- [Data records]
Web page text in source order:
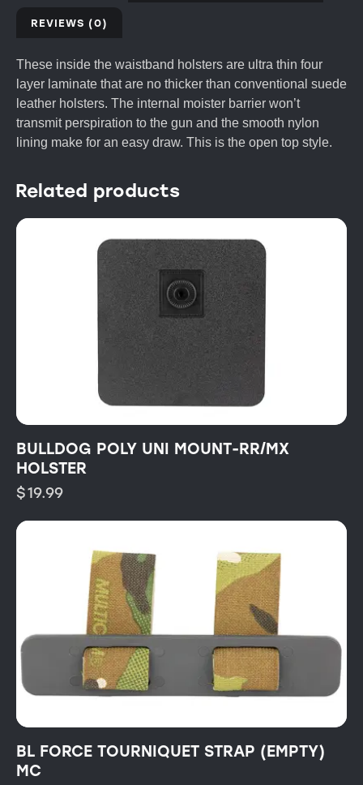
REVIEWS (0)
These inside the waistband holsters are ultra thin four
layer laminate that are no thicker than conventional suede
leather holsters. The internal moister barrier won’t
transmit perspiration to the gun and the smooth nylon
lining make for an easy draw. This is the open top style.
Related products
BULLDOG POLY UNI MOUNT-RR/MX
HOLSTER
$19.99
BL FORCE TOURNIQUET STRAP (EMPTY)
MC
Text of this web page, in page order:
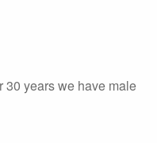
30 years we have male
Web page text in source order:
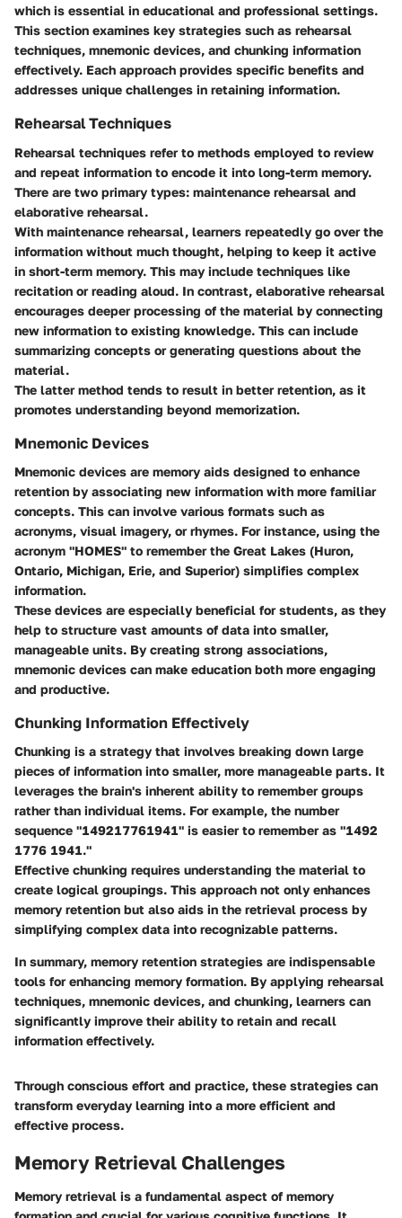
which is essential in educational and professional settings.
This section examines key strategies such as rehearsal
techniques, mnemonic devices, and chunking information
effectively. Each approach provides specific benefits and
addresses unique challenges in retaining information.
Rehearsal Techniques
Rehearsal techniques refer to methods employed to review
and repeat information to encode it into long-term memory.
There are two primary types: maintenance rehearsal and
elaborative rehearsal.
With maintenance rehearsal, learners repeatedly go over the
information without much thought, helping to keep it active
in short-term memory. This may include techniques like
recitation or reading aloud. In contrast, elaborative rehearsal
encourages deeper processing of the material by connecting
new information to existing knowledge. This can include
summarizing concepts or generating questions about the
material.
The latter method tends to result in better retention, as it
promotes understanding beyond memorization.
Mnemonic Devices
Mnemonic devices are memory aids designed to enhance
retention by associating new information with more familiar
concepts. This can involve various formats such as
acronyms, visual imagery, or rhymes. For instance, using the
acronym "HOMES" to remember the Great Lakes (Huron,
Ontario, Michigan, Erie, and Superior) simplifies complex
information.
These devices are especially beneficial for students, as they
help to structure vast amounts of data into smaller,
manageable units. By creating strong associations,
mnemonic devices can make education both more engaging
and productive.
Chunking Information Effectively
Chunking is a strategy that involves breaking down large
pieces of information into smaller, more manageable parts. It
leverages the brain's inherent ability to remember groups
rather than individual items. For example, the number
sequence "149217761941" is easier to remember as "1492
1776 1941."
Effective chunking requires understanding the material to
create logical groupings. This approach not only enhances
memory retention but also aids in the retrieval process by
simplifying complex data into recognizable patterns.
In summary, memory retention strategies are indispensable
tools for enhancing memory formation. By applying rehearsal
techniques, mnemonic devices, and chunking, learners can
significantly improve their ability to retain and recall
information effectively.
Through conscious effort and practice, these strategies can
transform everyday learning into a more efficient and
effective process.
Memory Retrieval Challenges
Memory retrieval is a fundamental aspect of memory
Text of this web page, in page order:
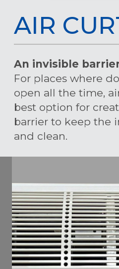
AIR
An invisible
For places where
open all the time,
best option for
barrier to keep the
and clean.
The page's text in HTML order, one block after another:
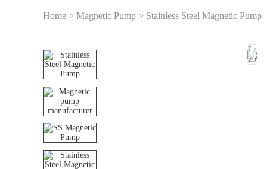
Home > Magnetic Pump > Stainless Steel Magnetic Pump
Loading
zoom..
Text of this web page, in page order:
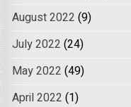
August 2022 (9)
July 2022 (24)
May 2022 (49)
April 2022 (1)
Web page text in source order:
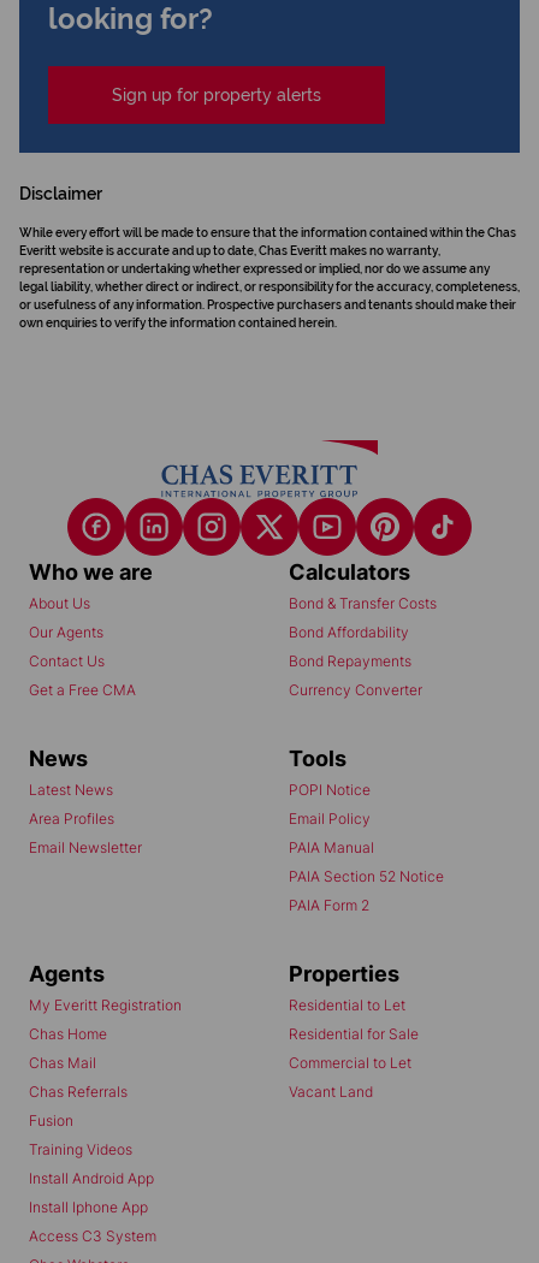
looking for?
Sign up for property alerts
Disclaimer
While every effort will be made to ensure that the information contained within the Chas
Everitt website is accurate and up to date, Chas Everitt makes no warranty,
representation or undertaking whether expressed or implied, nor do we assume any
legal liability, whether direct or indirect, or responsibility for the accuracy, completeness,
or usefulness of any information. Prospective purchasers and tenants should make their
own enquiries to verify the information contained herein.
Who we are
About Us
Our Agents
Contact Us
Get a Free CMA
Calculators
Bond & Transfer Costs
Bond Affordability
Bond Repayments
Currency Converter
News
Latest News
Area Profiles
Email Newsletter
Tools
POPI Notice
Email Policy
PAIA Manual
PAIA Section 52 Notice
PAIA Form 2
Agents
My Everitt Registration
Chas Home
Chas Mail
Chas Referrals
Fusion
Training Videos
Install Android App
Install Iphone App
Access C3 System
Properties
Residential to Let
Residential for Sale
Commercial to Let
Vacant Land
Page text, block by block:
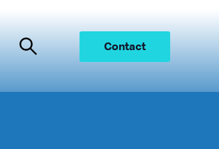
Contact
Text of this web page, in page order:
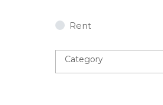
Rent
Category
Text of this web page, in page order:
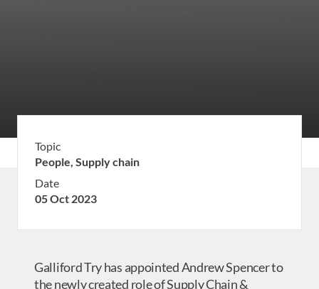
Topic
People, Supply chain
Date
05 Oct 2023
Galliford Try has appointed Andrew Spencer to
the newly created role of Supply Chain &
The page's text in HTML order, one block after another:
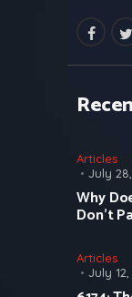
Articles
July
Why
Don’t
Articles
July
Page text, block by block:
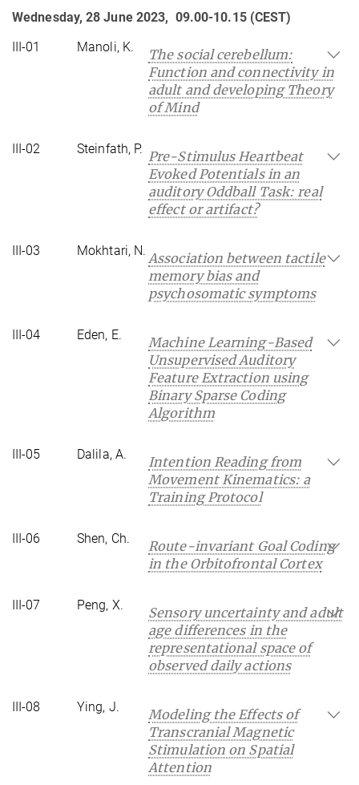
Wednesday, 28 June 2023, 09.00-10.15 (CEST)
III-01
Manoli, K.
The social cerebellum:
Function and connectivity in
adult and developing Theory
of Mind
III-02 Steinfath, P. Pre-Stimulus Heartbeat
Evoked Potentials in an
auditory Oddball Task: real
effect or artifact?
III-03 Mokhtari, N. Association between tactile
memory bias and
psychosomatic symptoms
III-04 Eden, E.
Machine Learning-Based
Unsupervised Auditory
Feature Extraction using
Binary Sparse Coding
Algorithm
III-05 Dalila, A.
Intention Reading from
Movement Kinematics: a
Training Protocol
III-06 Shen, Ch.
Route-invariant Goal Coding
in the Orbitofrontal Cortex
III-07 Peng, X.
Sensory uncertainty and adult
age differences in the
representational space of
observed daily actions
III-08 Ying, J.
Modeling the Effects of
Transcranial Magnetic
Stimulation on Spatial
Attention
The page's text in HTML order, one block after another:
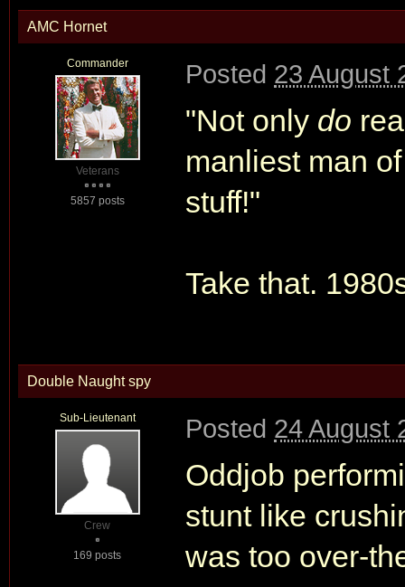
AMC Hornet
Commander
Veterans
5857 posts
Posted 23 August
"Not only do
manliest man
stuff!"
Take that.
Double Naught spy
Sub-Lieutenant
Crew
169 posts
Posted 24 August
Oddjob
stunt like
was too over-
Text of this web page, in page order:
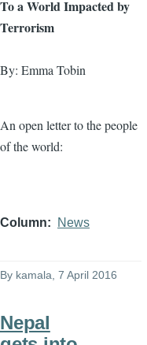
To a World Impacted by
Terrorism
By: Emma Tobin
An open letter to the people
of the world:
Column News
By kamala , 7 April 2016
Nepal
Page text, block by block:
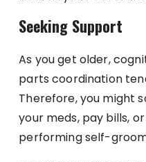
Seeking Support
As you get older,
parts coordination
Therefore, you might
your meds, pay bills,
performing self-
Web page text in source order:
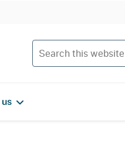
Search this website
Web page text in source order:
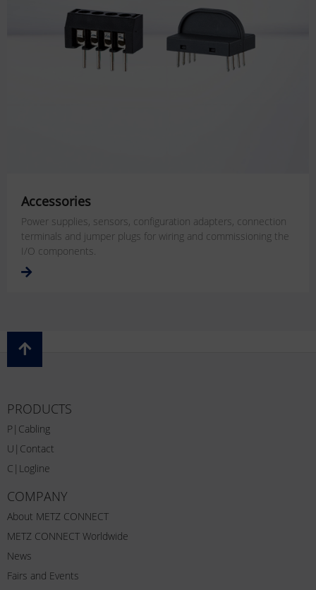
Accessories
Power supplies, sensors, configuration adapters, connection
terminals and jumper plugs for wiring and commissioning the
I/O components.
PRODUCTS
P|Cabling
U|Contact
C|Logline
COMPANY
About METZ CONNECT
METZ CONNECT Worldwide
News
Fairs and Events
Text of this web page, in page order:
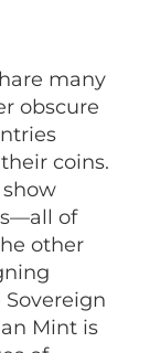
many
obscure
coins.
of
other
Mint is
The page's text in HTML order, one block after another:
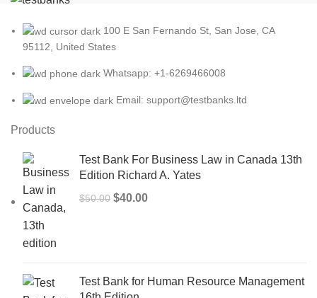
100 E San Fernando St, San Jose, CA
95112, United States
Whatsapp: +1-6269466008
Email: support@testbanks.ltd
Products
Test Bank For Business Law in Canada 13th
Edition Richard A. Yates
$50.00 Original
$40.00Current
Test Bank for Human Resource Management
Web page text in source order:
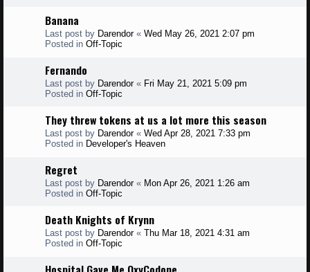
Banana
Last post by Darendor« Wed May 26, 2021 2:07 pm
Posted in Off-Topic
Fernando
Last post by Darendor« Fri May 21, 2021 5:09 pm
Posted in Off-Topic
They threw tokens at us a lot more this season
Last post by Darendor« Wed Apr 28, 2021 7:33 pm
Posted in Developer's Heaven
Regret
Last post by Darendor« Mon Apr 26, 2021 1:26 am
Posted in Off-Topic
Death Knights of Krynn
Last post by Darendor« Thu Mar 18, 2021 4:31 am
Posted in Off-Topic
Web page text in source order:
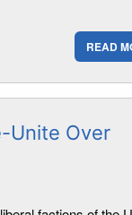
READ
Unite Over
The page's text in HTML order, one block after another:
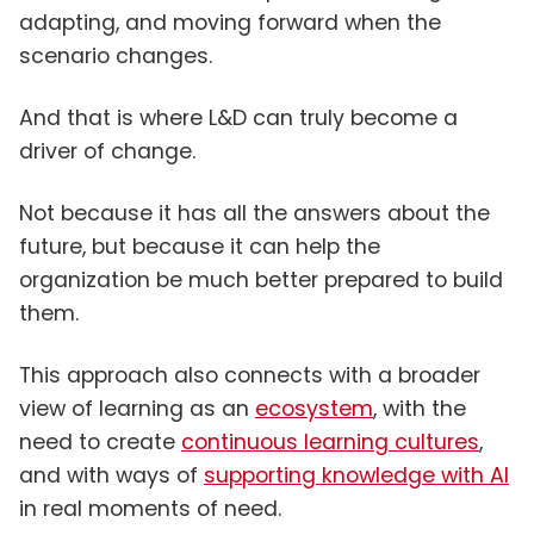
adapting, and moving forward when the
scenario changes.
And that is where L&D can truly become a
driver of change.
Not because it has all the answers about the
future, but because it can help the
organization be much better prepared to build
them.
This approach also connects with a broader
view of learning as an ecosystem, with the
need to create continuous learning cultures,
and with ways of supporting knowledge with AI
in real moments of need.
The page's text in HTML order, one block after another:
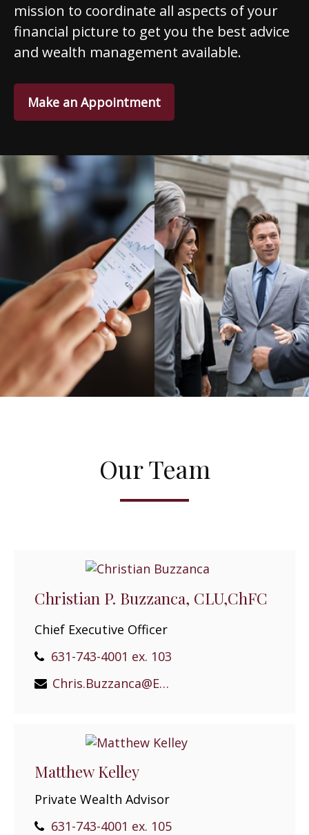
mission to coordinate all aspects of your
financial picture to get you the best advice
and wealth management available.
Make an Appointment
Our Team
Christian P. Buzzanca, CLU,ChFC
Chief Executive Officer
631-743-4001 ex. 103
Chris.Buzzanca@EPGEast.com
Matthew Kelley
Private Wealth Advisor
631-743-4001 ex. 105
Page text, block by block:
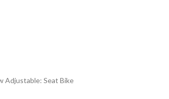
Adjustable: Seat Bike
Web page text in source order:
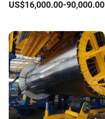
off, cutting winding, belling)
US$16,000.00-90,000.00
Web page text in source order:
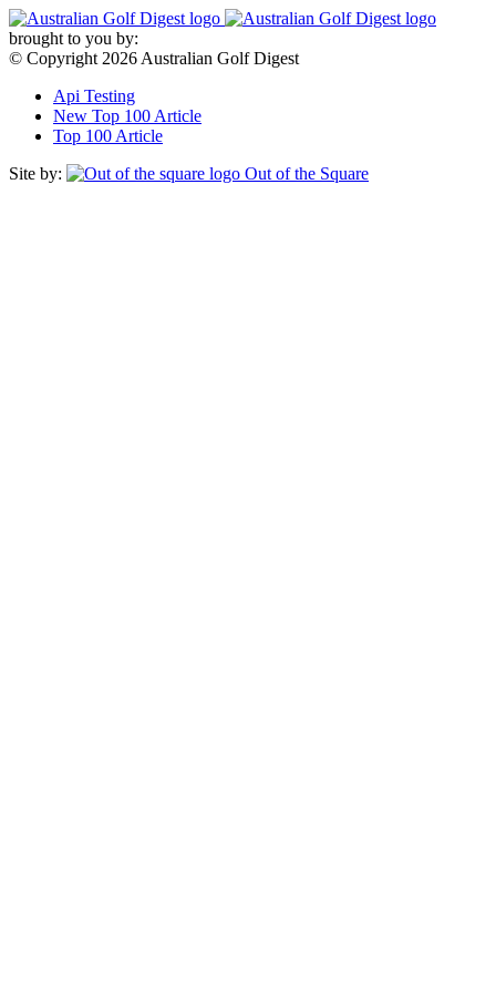
Skip
to
content
brought to you by:
© Copyright 2026 Australian Golf Digest
Api Testing
New Top 100 Article
Top 100 Article
Site by:
Out of the Square
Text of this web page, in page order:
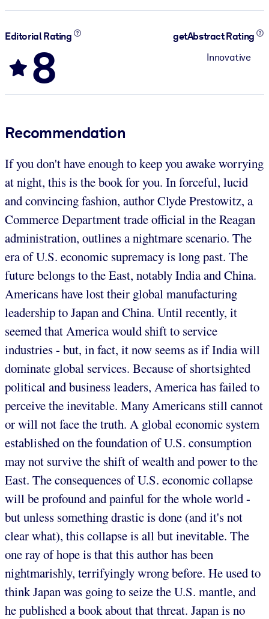
Editorial Rating
8
getAbstract Rating
Innovative
Recommendation
If you don't have enough to keep you awake worrying
at night, this is the book for you. In forceful, lucid
and convincing fashion, author Clyde Prestowitz, a
Commerce Department trade official in the Reagan
administration, outlines a nightmare scenario. The
era of U.S. economic supremacy is long past. The
future belongs to the East, notably India and China.
Americans have lost their global manufacturing
leadership to Japan and China. Until recently, it
seemed that America would shift to service
industries - but, in fact, it now seems as if India will
dominate global services. Because of shortsighted
political and business leaders, America has failed to
perceive the inevitable. Many Americans still cannot
or will not face the truth. A global economic system
established on the foundation of U.S. consumption
may not survive the shift of wealth and power to the
East. The consequences of U.S. economic collapse
will be profound and painful for the whole world -
but unless something drastic is done (and it's not
clear what), this collapse is all but inevitable. The
one ray of hope is that this author has been
nightmarishly, terrifyingly wrong before. He used to
think Japan was going to seize the U.S. mantle, and
he published a book about that threat. Japan is no
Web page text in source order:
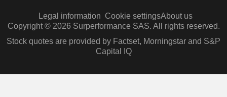
Legal information Cookie settingsAbout us
Copyright © 2026 Surperformance SAS. All rights reserved.
Stock quotes are provided by Factset, Morningstar and S&P
Capital IQ
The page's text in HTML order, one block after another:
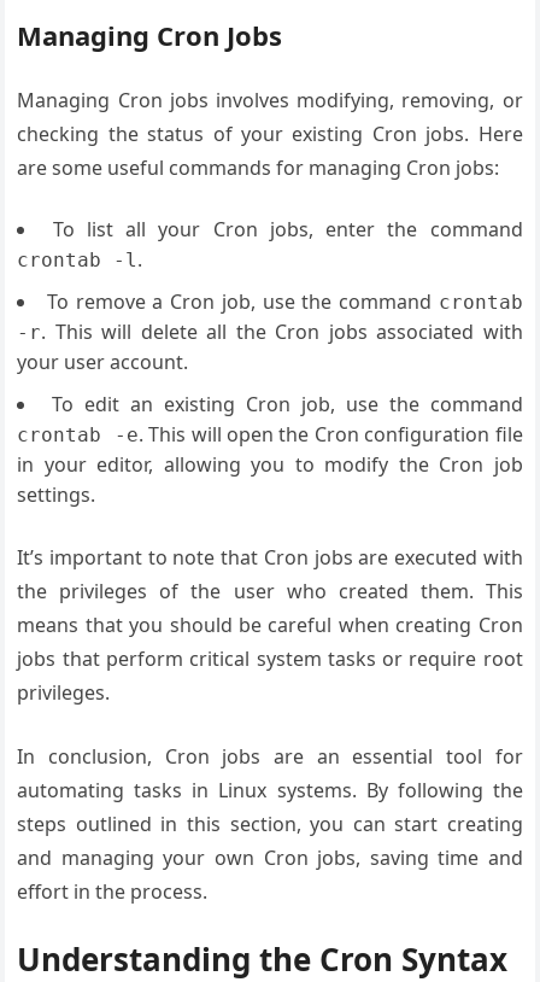
Managing Cron Jobs
Managing Cron jobs involves modifying, removing, or
checking the status of your existing Cron jobs. Here
are some useful commands for managing Cron jobs:
To list all your Cron jobs, enter the command
crontab -l.
To remove a Cron job, use the command crontab
-r. This will delete all the Cron jobs associated with
your user account.
To edit an existing Cron job, use the command
crontab -e. This will open the Cron configuration file
in your editor, allowing you to modify the Cron job
settings.
It’s important to note that Cron jobs are executed with
the privileges of the user who created them. This
means that you should be careful when creating Cron
jobs that perform critical system tasks or require root
privileges.
In conclusion, Cron jobs are an essential tool for
automating tasks in Linux systems. By following the
steps outlined in this section, you can start creating
and managing your own Cron jobs, saving time and
effort in the process.
Understanding the Cron Syntax
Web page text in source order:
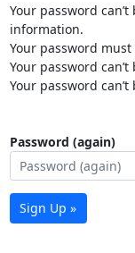
Your password
information.
Your password
Your password
Your password
Password (again)
Sign Up »

- [WHAT TO DO] Beginning with the line that holds "To remove a Cron job, use the command crontab", return each line through the end of the records above exactly. Do not include pictures.

- [RESPONSE BELOW]
To remove a Cron job, use the command crontab
-r. This will delete all the Cron jobs associated with
your user account.
To edit an existing Cron job, use the command
crontab -e. This will open the Cron configuration file
in your editor, allowing you to modify the Cron job
settings.
It’s important to note that Cron jobs are executed with
the privileges of the user who created them. This
means that you should be careful when creating Cron
jobs that perform critical system tasks or require root
privileges.
In conclusion, Cron jobs are an essential tool for
automating tasks in Linux systems. By following the
steps outlined in this section, you can start creating
and managing your own Cron jobs, saving time and
effort in the process.
Understanding the Cron Syntax
Web page text in source order:
Your password
information.
Your password
Your password
Your password
Password (again)
Sign Up »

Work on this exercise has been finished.